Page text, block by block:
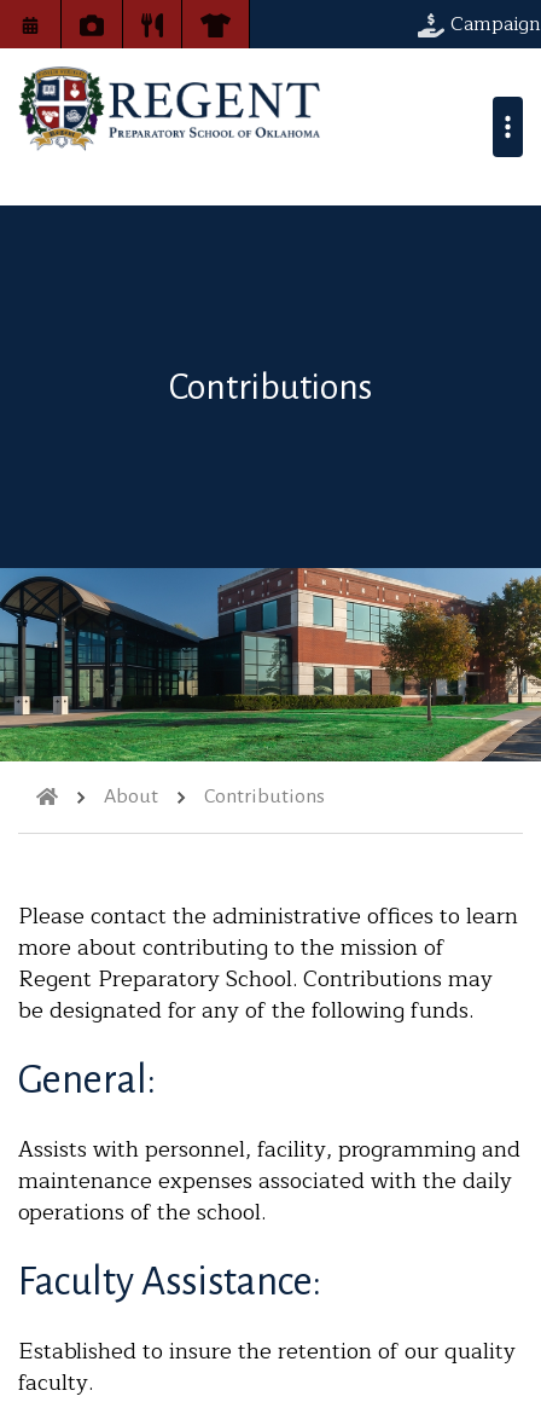
Campaign
Contributions
About Contributions
Please contact the administrative offices to learn
more about contributing to the mission of
Regent Preparatory School. Contributions may
be designated for any of the following funds.
General:
Assists with personnel, facility, programming and
maintenance expenses associated with the daily
operations of the school.
Faculty Assistance:
Established to insure the retention of our quality
faculty.
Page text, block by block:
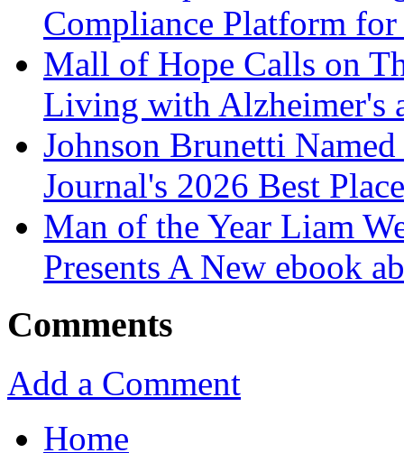
Compliance Platform
Mall of Hope Calls on
Living with Alzheimer's
Johnson Brunetti
Journal's 2026 Best
Man of the Year Liam
Presents A New ebook
Comments
Add a Comment
Home
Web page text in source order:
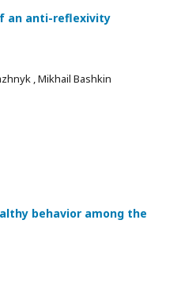
an anti-reflexivity
, Mikhail Bashkin
behavior among the
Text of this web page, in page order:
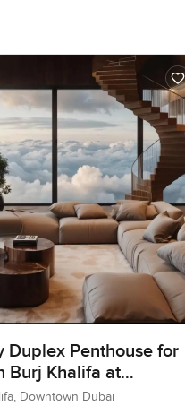
Duplex Penthouse for
Burj Khalifa at
Dubai
Downtown Dubai

——

- [Problem]
From the line containing "Web page text" through the final line of the listing, copy every line exactly and nothing else. Skip the pictures.

- [Written response]
Web page text in source order:
an anti-reflexivity
, Mikhail Bashkin
behavior among the
Text of this web page, in page order:
Duplex Penthouse for
Burj Khalifa at
Dubai
Downtown Dubai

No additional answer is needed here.